Retrieve ScannerSubscription results using IbPy

I'm struggling with the results of a ScannerSubscription.
For example, if I request:
qqq_id = 0
subscript = ScannerSubscription()
subscript.numberOfRows(15)
subscript.m_scanCode = 'HIGH_OPEN_GAP'
subscript.m_instrument = 'STK'
subscript.m_averageOptionVolumeAbove = ''
subscript.m_couponRateAbove = ''
subscript.m_couponRateBelow = ''
subscript.m_abovePrice = '5'
subscript.m_belowPrice = ''
subscript.m_marketCapAbove = ''
subscript.m_marketCapBelow = ''
subscript.m_aboveVolume = '100000'
subscript.m_stockTypeFilter = 'ALL'
subscript.locationCode('STK.US.MAJOR')
tws_conn.reqScannerSubscription(qqq_id, subscript)

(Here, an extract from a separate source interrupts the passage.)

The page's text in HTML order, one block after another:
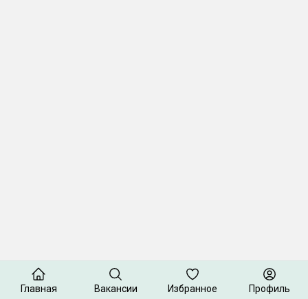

tws_conn.reqScannerParameters()
I received a scannerData response like this:
<scannerData reqId=0, rank=0, contractDetails=<ib.ext.ContractDetails.ContractDetails object at 0x00000000036EFA58>, distance=None, benchmark=None, projection=None, legsStr=None>
etc...
But I cannot retrieve the result values, for example:
reqScannerParameters() xml result specifies <colId>390</colId> as the colId for the Gap value:
<ScanType>
<displayName>Top Close-to-Open % Gainers</displayName>
<scanCode>HIGH_OPEN_GAP</scanCode>
<instruments>STK,STOCK.NA,STOCK.EU,STOCK.HK,FUT.US,FUT.HK,FUT.EU,FUT.NA</instruments>
<absoluteColumns>false</absoluteColumns>
<Columns varName="columns">
<Column>
<colId>390</colId>
<name>Gap</name>
<display>true</display>
<section>m</section>
<displayType>DATA</displayType>
</Column>
How do I retrieve the GAP value?
Is this even possible ?
Now I'm sure you're supposed to request data after getting the contract.
import pandas as pd
scans = 15
res = pd.DataFrame(index = range(scans), columns = ['sym','open','close','calc']).fillna(0)
msgs = []
from ib.ext.Contract import Contract
from ib.opt import ibConnection, message
from ib.ext.TickType import TickType as tt
def tickPrice(msg):
global scans
if msg.field in [tt.OPEN, tt.CLOSE]:
res.loc[msg.tickerId,tt.getField(msg.field)] = msg.price
op = res.loc[msg.tickerId,'open']
cl = res.loc[msg.tickerId,'close']
if op > 0 and cl > 0 and res.loc[msg.tickerId,'calc'] == 0:
res.loc[msg.tickerId,'calc'] = ((op-cl)*100/cl)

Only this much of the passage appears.